Evidence:  We find @ChanelOfficial using hashtags, but with two constraints:
 
· A maximum of three per post, often only one
· Almost entirely ‘owned’ hashtags based on their campaign names
 

Whole thing isn't that long, all worth a read.

I recall being a kid in school, struggling to learn, often painfully, about how my words and clothing and haircut and actions affected how people perceived me, what circles I could enter and which were closed off. A terrifying crucible.

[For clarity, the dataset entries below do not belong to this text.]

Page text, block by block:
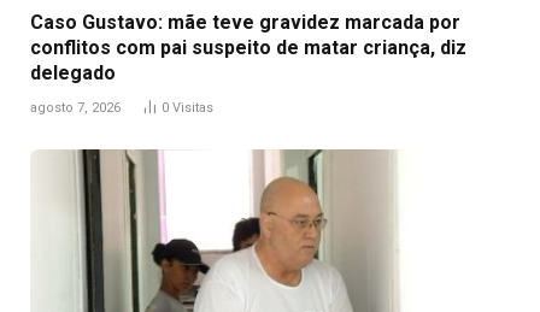
Caso Gustavo: mãe teve gravidez marcada por
conflitos com pai suspeito de matar criança, diz
delegado
agosto 7, 2026 0 Visitas
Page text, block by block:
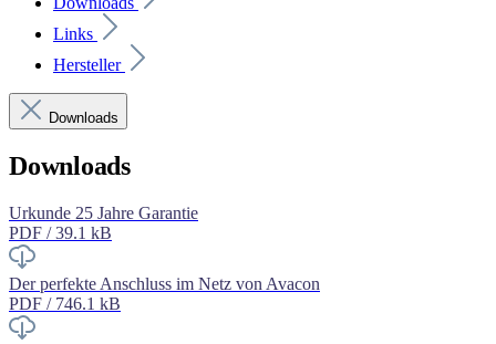
Links
Hersteller
Downloads
Downloads
Urkunde 25 Jahre Garantie
PDF / 39.1 kB
Der perfekte Anschluss im Netz von Avacon
PDF / 746.1 kB
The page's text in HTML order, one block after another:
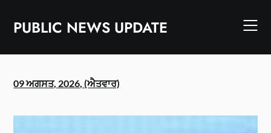
contentPUBLIC NEWS UPDATE
09 ਅਗਸਤ, 2026, (ਐਤਵਾਰ)
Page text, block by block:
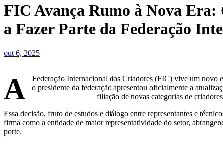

What must it be like to grow up today, not only having to learn the real world signaling prices but also the values of strategies and cultural assets and selfie poses in the social media market? I've heard from many people that if they post something to social media and if it doesn't garner a certain volume of likes within some period of time, they pull it down immediately. Oh the horror of changing your Facebook profile photo and not getting enough likes within the first hour. Every one of these kids a William Masters or Virginia Johnson of social media, exploring the boundaries of what is or isn't acceptable to local and global tribes.

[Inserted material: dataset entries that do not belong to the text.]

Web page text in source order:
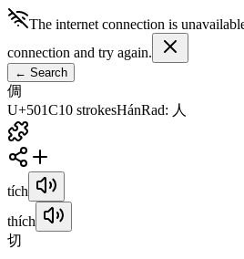
The internet connection is
connection and try again.
← Search
倜
U+501C10 strokesHánRad: 人
tích
thích
切

From my limited sample set of observation (yep, it's still a sample set of one), a lot of social media usage cuts along a generational line demarcated by whether you grew up in the age of scarcity or in the internet-driven age of abundance. I don't have data to back this up, but if someone out there does, please let me know.

Older people, who largely grew up in an age of scarcity, publish content to social media and interact or affirm such content carefully. A like from such a person is difficult to earn because they treat it as something that must be earned. The act of giving out such a like also conveys something about the giver, so it is a considered action.

Younger people seem to be more generous and prolific with content, likes, etc. They've grown up in an age where everything digitizable is available on demand, from TV shows and movies to music to photos to articles. Their likes are freely given, and plentiful, often used more as a read receipt than a standing ovation.

It makes sense if viewed from an abundance economic framework. Likes are an infinitely replenishable virtual good, and if it adds some happiness to the recipient, what's the harm? Perhaps everyone would be happier if we all liked and favorited more frequently, more generously. Social media need not be a zero sum game.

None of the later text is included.